#### TASK GOAL:
Work out how many lines in these entries include the string "policy", and give only that figure.

(Stored data)
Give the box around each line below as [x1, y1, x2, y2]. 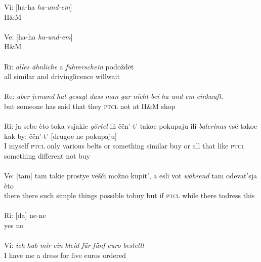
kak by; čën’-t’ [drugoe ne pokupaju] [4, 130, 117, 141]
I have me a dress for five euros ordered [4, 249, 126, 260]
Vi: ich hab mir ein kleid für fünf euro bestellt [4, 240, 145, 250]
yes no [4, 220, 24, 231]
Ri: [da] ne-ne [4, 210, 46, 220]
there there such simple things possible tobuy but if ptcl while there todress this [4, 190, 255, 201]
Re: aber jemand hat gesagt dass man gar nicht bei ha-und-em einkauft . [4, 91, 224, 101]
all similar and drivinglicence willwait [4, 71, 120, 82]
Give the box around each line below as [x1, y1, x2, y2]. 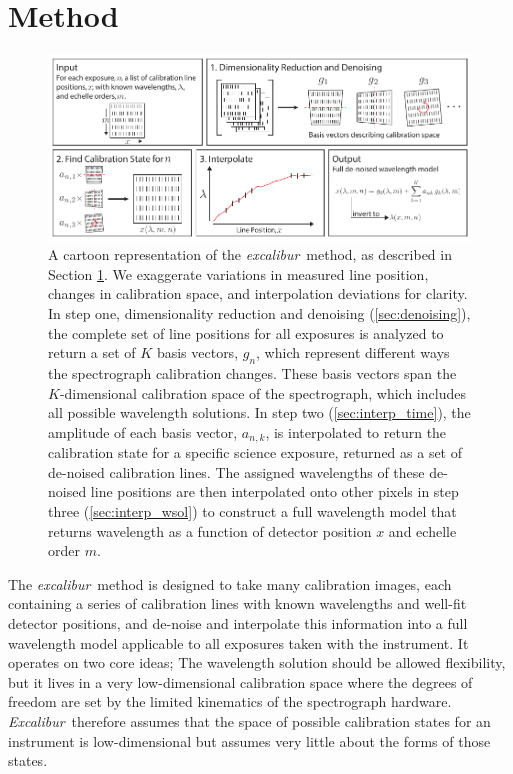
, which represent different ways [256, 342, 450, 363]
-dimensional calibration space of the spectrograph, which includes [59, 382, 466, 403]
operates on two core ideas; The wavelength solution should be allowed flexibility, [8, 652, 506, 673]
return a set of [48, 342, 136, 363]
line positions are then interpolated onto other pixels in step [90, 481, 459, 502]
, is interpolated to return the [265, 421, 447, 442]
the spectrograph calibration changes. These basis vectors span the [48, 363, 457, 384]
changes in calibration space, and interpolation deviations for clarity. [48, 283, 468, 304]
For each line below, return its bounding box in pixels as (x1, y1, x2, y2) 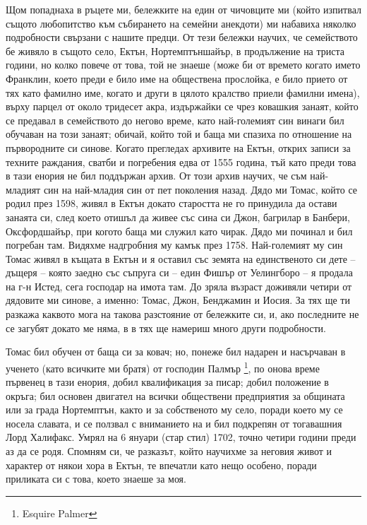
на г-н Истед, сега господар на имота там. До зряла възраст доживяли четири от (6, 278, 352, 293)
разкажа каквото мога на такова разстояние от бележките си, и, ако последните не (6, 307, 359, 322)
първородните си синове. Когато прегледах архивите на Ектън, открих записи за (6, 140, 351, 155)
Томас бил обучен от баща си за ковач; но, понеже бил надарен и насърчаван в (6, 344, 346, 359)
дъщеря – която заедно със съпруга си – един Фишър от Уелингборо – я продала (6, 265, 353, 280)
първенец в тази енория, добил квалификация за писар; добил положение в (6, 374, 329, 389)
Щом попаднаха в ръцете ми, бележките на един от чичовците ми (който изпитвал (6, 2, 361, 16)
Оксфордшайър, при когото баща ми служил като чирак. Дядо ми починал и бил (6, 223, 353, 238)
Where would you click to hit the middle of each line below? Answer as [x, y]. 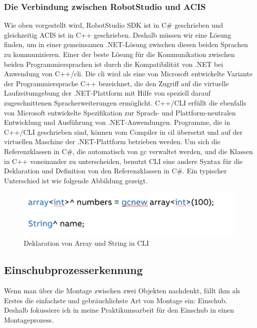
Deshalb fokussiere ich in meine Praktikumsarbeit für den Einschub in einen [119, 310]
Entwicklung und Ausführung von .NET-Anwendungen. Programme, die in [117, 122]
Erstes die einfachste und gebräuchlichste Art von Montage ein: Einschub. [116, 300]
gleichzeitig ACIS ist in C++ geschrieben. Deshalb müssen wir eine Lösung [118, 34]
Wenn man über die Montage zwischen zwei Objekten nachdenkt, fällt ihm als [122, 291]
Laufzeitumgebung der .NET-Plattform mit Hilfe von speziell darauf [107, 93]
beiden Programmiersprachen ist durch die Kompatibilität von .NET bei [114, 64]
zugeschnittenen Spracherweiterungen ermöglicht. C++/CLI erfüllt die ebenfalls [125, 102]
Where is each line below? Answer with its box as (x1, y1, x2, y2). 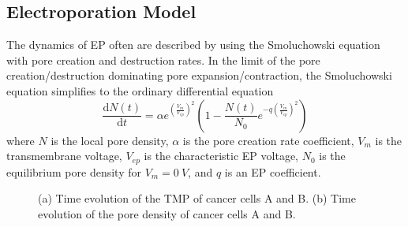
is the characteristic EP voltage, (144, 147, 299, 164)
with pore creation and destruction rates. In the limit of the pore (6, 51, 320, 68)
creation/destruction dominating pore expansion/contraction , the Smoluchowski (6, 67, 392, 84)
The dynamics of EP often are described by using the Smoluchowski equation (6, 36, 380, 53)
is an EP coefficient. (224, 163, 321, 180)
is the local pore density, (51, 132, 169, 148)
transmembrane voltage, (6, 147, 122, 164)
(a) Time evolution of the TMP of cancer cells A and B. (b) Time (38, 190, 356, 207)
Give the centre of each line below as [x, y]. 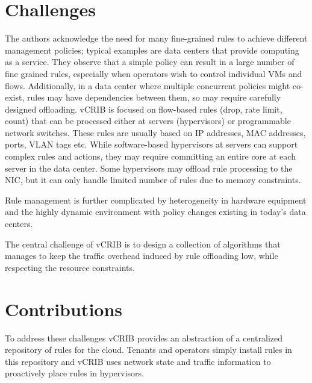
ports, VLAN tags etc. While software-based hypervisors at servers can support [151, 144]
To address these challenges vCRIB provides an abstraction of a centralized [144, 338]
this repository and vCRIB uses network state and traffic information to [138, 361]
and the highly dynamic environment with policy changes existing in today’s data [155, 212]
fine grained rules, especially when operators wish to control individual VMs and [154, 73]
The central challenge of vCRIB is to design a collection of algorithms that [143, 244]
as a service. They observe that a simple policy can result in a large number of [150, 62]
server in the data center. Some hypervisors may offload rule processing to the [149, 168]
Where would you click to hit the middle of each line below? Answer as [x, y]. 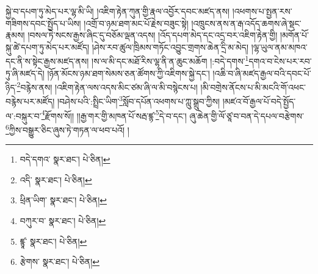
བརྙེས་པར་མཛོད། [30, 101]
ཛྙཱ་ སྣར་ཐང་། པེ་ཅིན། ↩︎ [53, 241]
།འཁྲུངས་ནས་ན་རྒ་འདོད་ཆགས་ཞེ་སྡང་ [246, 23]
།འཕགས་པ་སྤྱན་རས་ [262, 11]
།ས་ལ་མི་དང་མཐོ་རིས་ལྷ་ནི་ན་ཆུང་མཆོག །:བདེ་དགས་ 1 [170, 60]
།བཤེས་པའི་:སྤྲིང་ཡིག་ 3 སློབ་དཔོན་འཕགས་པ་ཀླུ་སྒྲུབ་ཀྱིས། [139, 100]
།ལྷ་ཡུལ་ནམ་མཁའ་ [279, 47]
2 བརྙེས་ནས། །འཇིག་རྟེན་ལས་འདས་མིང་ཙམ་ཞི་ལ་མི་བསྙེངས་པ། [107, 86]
---
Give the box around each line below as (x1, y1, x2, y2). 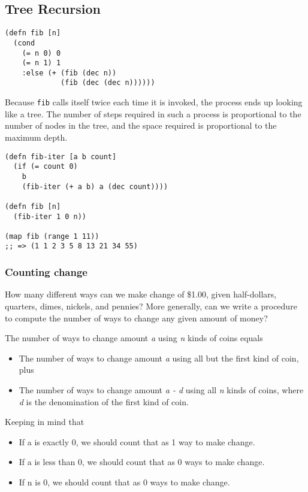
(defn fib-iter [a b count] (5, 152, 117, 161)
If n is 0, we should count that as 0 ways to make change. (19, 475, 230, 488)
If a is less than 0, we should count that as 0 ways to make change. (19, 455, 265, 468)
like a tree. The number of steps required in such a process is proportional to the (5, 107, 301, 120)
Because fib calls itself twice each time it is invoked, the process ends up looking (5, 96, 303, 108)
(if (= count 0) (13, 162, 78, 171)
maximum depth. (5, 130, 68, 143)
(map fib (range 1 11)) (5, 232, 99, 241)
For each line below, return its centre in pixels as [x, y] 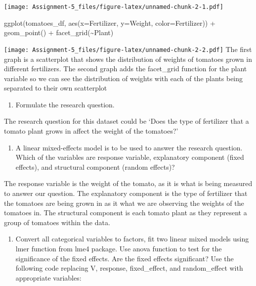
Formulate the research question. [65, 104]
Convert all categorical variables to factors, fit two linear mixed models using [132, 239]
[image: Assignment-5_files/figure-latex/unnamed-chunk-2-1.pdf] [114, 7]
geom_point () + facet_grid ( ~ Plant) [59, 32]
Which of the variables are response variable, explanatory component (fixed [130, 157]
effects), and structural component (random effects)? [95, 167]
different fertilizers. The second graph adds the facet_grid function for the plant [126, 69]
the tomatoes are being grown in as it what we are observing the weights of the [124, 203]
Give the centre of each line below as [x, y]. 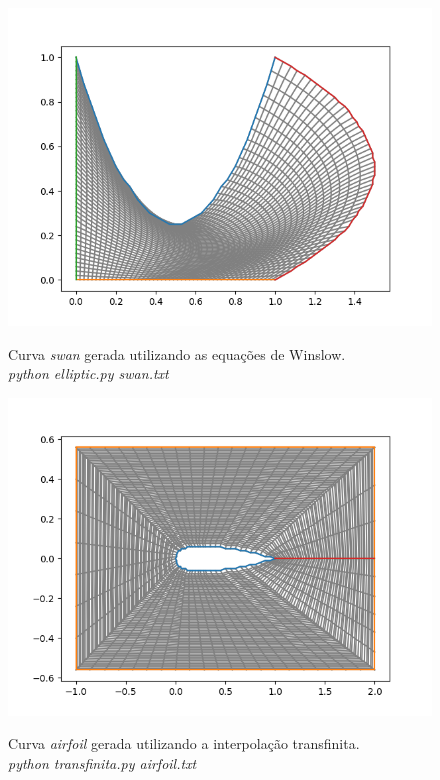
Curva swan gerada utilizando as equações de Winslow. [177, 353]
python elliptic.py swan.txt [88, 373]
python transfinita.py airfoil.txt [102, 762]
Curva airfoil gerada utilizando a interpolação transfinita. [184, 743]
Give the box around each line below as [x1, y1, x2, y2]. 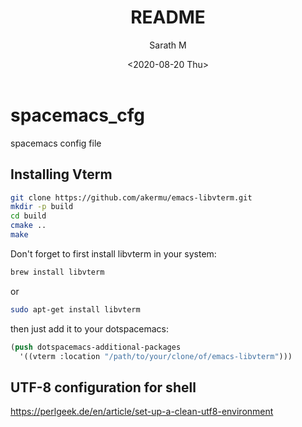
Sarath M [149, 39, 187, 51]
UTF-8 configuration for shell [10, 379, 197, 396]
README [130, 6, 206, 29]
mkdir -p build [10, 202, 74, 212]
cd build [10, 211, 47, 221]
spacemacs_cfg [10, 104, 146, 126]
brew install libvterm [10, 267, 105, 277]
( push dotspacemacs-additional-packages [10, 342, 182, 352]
...
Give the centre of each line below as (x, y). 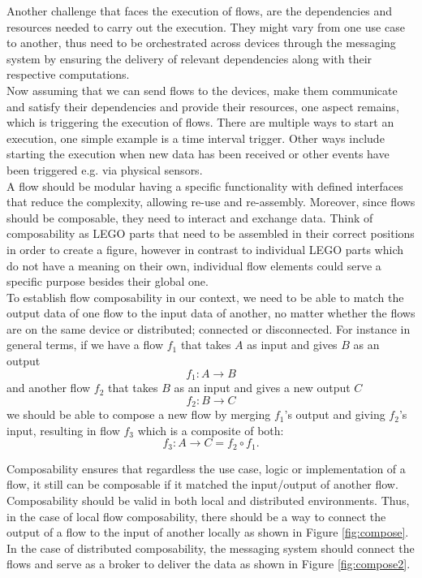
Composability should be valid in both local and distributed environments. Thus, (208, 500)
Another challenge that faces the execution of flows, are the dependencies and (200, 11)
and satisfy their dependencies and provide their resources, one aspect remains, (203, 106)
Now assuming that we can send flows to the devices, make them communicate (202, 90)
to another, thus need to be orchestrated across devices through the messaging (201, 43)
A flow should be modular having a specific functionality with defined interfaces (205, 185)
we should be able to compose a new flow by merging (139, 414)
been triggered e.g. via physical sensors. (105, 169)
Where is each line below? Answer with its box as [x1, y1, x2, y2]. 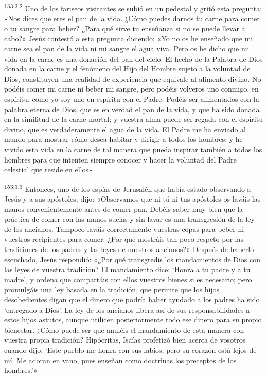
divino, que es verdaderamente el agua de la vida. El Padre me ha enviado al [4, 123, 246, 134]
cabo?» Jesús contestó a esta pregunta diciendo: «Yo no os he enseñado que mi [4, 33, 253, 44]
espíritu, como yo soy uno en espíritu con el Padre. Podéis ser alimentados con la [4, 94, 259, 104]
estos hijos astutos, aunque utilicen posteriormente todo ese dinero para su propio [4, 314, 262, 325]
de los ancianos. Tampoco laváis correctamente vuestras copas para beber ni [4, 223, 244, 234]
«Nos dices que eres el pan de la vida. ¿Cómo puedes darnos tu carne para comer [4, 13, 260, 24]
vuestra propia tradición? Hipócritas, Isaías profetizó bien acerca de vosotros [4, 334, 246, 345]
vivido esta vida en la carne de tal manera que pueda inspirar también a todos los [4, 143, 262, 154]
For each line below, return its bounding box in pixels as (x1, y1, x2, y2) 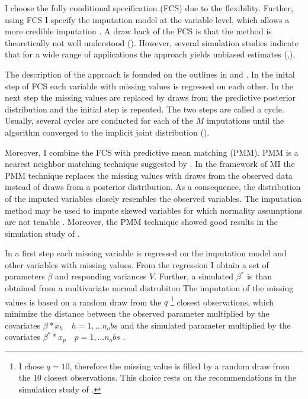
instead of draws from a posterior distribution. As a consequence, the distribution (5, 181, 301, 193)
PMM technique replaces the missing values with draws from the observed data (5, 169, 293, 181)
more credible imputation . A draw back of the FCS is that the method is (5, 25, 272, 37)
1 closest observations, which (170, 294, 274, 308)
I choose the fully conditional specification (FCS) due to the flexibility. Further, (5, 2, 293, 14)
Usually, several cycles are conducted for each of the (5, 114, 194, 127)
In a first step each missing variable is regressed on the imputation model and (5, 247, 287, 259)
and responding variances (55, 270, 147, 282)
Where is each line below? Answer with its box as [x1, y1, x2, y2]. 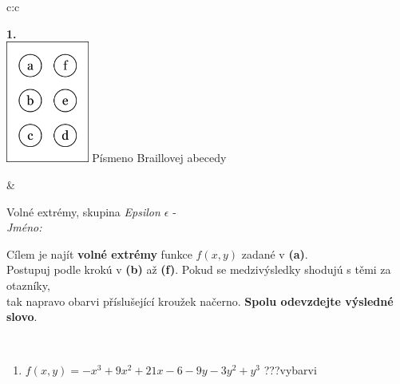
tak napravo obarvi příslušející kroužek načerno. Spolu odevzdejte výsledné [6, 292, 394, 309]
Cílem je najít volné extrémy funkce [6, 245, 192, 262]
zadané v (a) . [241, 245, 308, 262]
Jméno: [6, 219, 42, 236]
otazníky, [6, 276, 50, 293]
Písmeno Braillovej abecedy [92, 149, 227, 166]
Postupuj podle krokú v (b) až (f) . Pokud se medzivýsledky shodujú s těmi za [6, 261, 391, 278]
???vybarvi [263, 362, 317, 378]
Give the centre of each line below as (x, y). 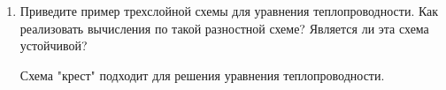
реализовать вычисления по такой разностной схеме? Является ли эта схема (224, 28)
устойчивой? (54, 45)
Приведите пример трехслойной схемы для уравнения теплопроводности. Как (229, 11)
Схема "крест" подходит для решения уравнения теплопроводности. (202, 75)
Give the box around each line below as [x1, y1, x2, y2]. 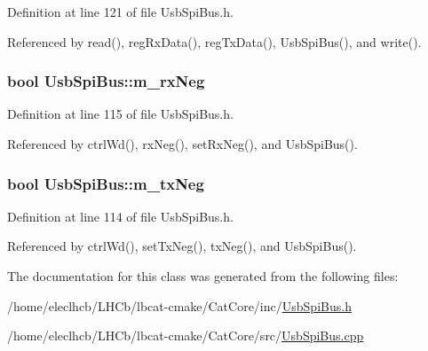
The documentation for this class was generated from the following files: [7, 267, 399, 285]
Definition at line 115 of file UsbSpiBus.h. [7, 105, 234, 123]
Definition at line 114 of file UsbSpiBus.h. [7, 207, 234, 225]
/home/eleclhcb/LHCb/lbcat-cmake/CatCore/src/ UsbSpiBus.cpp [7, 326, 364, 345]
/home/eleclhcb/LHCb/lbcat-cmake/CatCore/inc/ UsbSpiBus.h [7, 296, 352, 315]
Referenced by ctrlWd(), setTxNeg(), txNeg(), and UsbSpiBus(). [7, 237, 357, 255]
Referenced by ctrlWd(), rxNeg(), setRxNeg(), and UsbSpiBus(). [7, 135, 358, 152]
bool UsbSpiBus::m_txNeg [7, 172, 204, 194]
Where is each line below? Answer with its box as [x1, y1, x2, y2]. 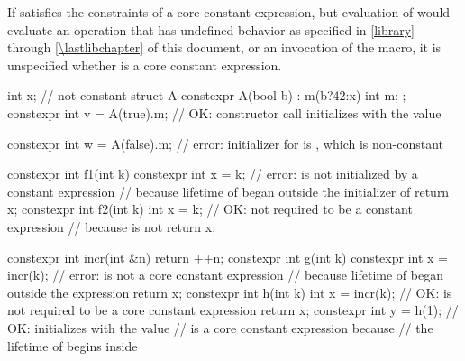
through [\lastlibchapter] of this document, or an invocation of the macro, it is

#### SOLUTION TO THE PROBLEM:
2